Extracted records
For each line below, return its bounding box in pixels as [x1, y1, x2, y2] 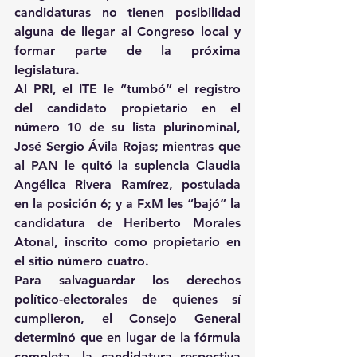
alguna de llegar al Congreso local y [14, 24, 241, 40]
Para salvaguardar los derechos [14, 273, 241, 288]
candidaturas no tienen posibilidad [14, 5, 241, 21]
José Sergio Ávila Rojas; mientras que [14, 139, 241, 155]
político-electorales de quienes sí [14, 292, 241, 308]
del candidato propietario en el [14, 100, 241, 116]
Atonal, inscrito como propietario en [14, 234, 241, 250]
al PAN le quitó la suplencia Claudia [14, 158, 241, 174]
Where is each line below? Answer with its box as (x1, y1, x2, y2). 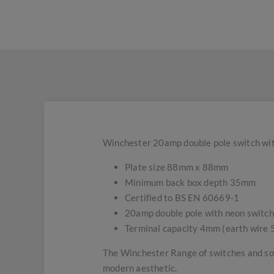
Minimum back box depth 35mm (125, 177, 256, 188)
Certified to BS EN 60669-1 (125, 192, 240, 203)
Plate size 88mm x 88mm (125, 161, 229, 172)

Exercise brief —
Be exact. Write out all the entries and omit the pictures.

Exercise output —
For each line below, return its bounding box in pixels as [x1, y1, x2, y2] 
alguna de llegar al Congreso local y [14, 24, 241, 40]
Para salvaguardar los derechos [14, 273, 241, 288]
candidaturas no tienen posibilidad [14, 5, 241, 21]
José Sergio Ávila Rojas; mientras que [14, 139, 241, 155]
político-electorales de quienes sí [14, 292, 241, 308]
del candidato propietario en el [14, 100, 241, 116]
Atonal, inscrito como propietario en [14, 234, 241, 250]
al PAN le quitó la suplencia Claudia [14, 158, 241, 174]
Where is each line below? Answer with its box as (x1, y1, x2, y2). 
Minimum back box depth 35mm (125, 177, 256, 188)
Certified to BS EN 60669-1 (125, 192, 240, 203)
Plate size 88mm x 88mm (125, 161, 229, 172)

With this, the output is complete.